**** Exercise inputs ****

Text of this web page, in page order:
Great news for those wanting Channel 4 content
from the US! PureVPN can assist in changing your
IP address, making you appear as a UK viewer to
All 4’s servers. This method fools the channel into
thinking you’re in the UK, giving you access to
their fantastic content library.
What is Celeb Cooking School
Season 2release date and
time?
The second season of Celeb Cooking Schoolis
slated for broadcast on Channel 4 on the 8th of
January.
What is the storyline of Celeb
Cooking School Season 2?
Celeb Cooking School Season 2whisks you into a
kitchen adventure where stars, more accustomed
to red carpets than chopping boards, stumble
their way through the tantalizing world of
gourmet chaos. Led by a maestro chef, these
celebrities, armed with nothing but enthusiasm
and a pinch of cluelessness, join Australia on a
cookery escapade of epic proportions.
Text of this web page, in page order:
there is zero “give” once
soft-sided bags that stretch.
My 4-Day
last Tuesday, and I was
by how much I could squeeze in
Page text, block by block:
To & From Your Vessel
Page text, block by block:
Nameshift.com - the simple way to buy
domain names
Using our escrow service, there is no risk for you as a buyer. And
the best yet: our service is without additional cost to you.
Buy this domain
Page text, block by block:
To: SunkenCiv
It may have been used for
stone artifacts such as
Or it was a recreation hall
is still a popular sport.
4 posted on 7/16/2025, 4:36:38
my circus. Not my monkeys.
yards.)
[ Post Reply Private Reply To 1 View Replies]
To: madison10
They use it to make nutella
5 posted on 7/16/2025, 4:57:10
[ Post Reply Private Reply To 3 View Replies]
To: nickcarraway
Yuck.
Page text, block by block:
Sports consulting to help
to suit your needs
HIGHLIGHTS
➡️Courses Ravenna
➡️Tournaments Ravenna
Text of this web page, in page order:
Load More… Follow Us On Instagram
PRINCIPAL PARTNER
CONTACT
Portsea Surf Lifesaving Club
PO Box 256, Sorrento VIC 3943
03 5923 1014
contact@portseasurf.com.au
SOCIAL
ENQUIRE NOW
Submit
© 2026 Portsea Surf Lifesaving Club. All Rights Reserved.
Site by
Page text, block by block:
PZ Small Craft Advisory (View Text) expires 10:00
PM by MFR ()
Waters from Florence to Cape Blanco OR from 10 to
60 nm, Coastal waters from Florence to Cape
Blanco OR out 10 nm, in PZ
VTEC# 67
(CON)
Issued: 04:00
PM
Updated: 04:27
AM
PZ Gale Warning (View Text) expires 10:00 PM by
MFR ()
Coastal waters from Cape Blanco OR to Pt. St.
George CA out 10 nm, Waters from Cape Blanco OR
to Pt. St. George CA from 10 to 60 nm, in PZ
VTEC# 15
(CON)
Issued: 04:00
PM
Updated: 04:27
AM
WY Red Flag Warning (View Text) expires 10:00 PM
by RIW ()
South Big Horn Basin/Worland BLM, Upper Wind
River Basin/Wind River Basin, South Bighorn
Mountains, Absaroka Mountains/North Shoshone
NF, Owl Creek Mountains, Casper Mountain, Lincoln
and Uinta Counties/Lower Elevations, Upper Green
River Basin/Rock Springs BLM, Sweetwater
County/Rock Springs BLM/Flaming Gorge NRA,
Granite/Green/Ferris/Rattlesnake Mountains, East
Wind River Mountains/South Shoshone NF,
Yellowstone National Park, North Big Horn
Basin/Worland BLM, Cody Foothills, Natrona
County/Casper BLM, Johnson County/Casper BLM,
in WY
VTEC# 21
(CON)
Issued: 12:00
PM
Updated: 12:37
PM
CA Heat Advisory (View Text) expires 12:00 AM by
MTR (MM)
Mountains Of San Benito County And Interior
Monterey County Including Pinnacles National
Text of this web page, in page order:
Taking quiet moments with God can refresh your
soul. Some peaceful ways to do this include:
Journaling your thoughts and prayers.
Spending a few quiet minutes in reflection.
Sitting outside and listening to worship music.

****

The required answer is the run of lines above, starting at the line with "celebrities, armed with" and ending at the line with "River Basin/Wind River Basin, South Bighorn", reproduced exactly with both ends.

> **Exercise response**:
celebrities, armed with nothing but enthusiasm
and a pinch of cluelessness, join Australia on a
cookery escapade of epic proportions.
Text of this web page, in page order:
there is zero “give” once
soft-sided bags that stretch.
My 4-Day
last Tuesday, and I was
by how much I could squeeze in
Page text, block by block:
To & From Your Vessel
Page text, block by block:
Nameshift.com - the simple way to buy
domain names
Using our escrow service, there is no risk for you as a buyer. And
the best yet: our service is without additional cost to you.
Buy this domain
Page text, block by block:
To: SunkenCiv
It may have been used for
stone artifacts such as
Or it was a recreation hall
is still a popular sport.
4 posted on 7/16/2025, 4:36:38
my circus. Not my monkeys.
yards.)
[ Post Reply Private Reply To 1 View Replies]
To: madison10
They use it to make nutella
5 posted on 7/16/2025, 4:57:10
[ Post Reply Private Reply To 3 View Replies]
To: nickcarraway
Yuck.
Page text, block by block:
Sports consulting to help
to suit your needs
HIGHLIGHTS
➡️Courses Ravenna
➡️Tournaments Ravenna
Text of this web page, in page order:
Load More… Follow Us On Instagram
PRINCIPAL PARTNER
CONTACT
Portsea Surf Lifesaving Club
PO Box 256, Sorrento VIC 3943
03 5923 1014
contact@portseasurf.com.au
SOCIAL
ENQUIRE NOW
Submit
© 2026 Portsea Surf Lifesaving Club. All Rights Reserved.
Site by
Page text, block by block:
PZ Small Craft Advisory (View Text) expires 10:00
PM by MFR ()
Waters from Florence to Cape Blanco OR from 10 to
60 nm, Coastal waters from Florence to Cape
Blanco OR out 10 nm, in PZ
VTEC# 67
(CON)
Issued: 04:00
PM
Updated: 04:27
AM
PZ Gale Warning (View Text) expires 10:00 PM by
MFR ()
Coastal waters from Cape Blanco OR to Pt. St.
George CA out 10 nm, Waters from Cape Blanco OR
to Pt. St. George CA from 10 to 60 nm, in PZ
VTEC# 15
(CON)
Issued: 04:00
PM
Updated: 04:27
AM
WY Red Flag Warning (View Text) expires 10:00 PM
by RIW ()
South Big Horn Basin/Worland BLM, Upper Wind
River Basin/Wind River Basin, South Bighorn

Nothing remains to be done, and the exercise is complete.